An enzymatic method for converting tryptic peptides into their intermediates for the azide method of peptide synthesis was investigated by using model substrates, Bz-Arg, Bz-Gly-Arg, and Bz-Gly-Lys. The conditions favorite for the formation of the esters, hydrazides, and substituted hydrazides were deduced from the theoretical analysis on the pH and pK_a dependence of the synthetic reactions and the pK_a values of the substrates in various solvents. The theory based on the empirical relationship between the pK_a of amines and the formation constant of the amides (Fersht, A.R. & Requena, Y. (1971) J. Am. Chem. Soc . 93, 3499–3504) indicates that the most favorite amine in the formation of amides is the one with apka value equal to the pK_a of the carboxyl group and with such amines the amide formation takes place almost quantitatively even in aqueous solutions.

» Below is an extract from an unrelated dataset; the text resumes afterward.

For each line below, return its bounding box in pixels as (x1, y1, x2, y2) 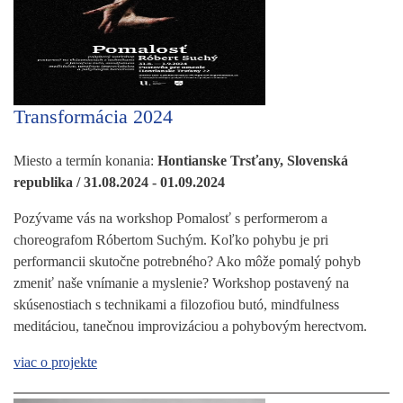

Boc- and Cbz-hydrazine were found to satisfy the above condition approximately. The methyl esters of the substrates were formed in 30–35% yields in 50% aqueous methanol at pH near 4.5 by the reverse reaction of trypsin [EC 3.4.4.4]. Bz-Gly-Arg-NHNH ₂ was formed in a 34% yield in 2 M aqueous hydrazine and in 70–80% yields in 50% aqueous solutions of dioxane, DMF, and DMSO containing 1 M hydrazine at pH near 7. Bz-Gly-Arg-NHNH-Boc and Bz-Gly-Lys-NHNH-Boc were formed quite readily in 90–98% yields in H, O and in 50% aqueous solutions of dioxane, DMF, and DMSO containing 0.5 or 1 M Boc hydrazine at pH from 4 to 5. The Cbz-hydrazides of the peptides were also formed readily in 88–95% yields in the above mixed solvents containing 0.5 M Cbz-hydrazine. The formation constants of the hydrazides in H ₂ O were in good agreement with those predicted by the empirical relationship. The formation constants in the form of log K _a in the mixed solvents calculated by taking the activity coefficients of the reactants as unity were 0.1 to 0.5 lower than the predicted values.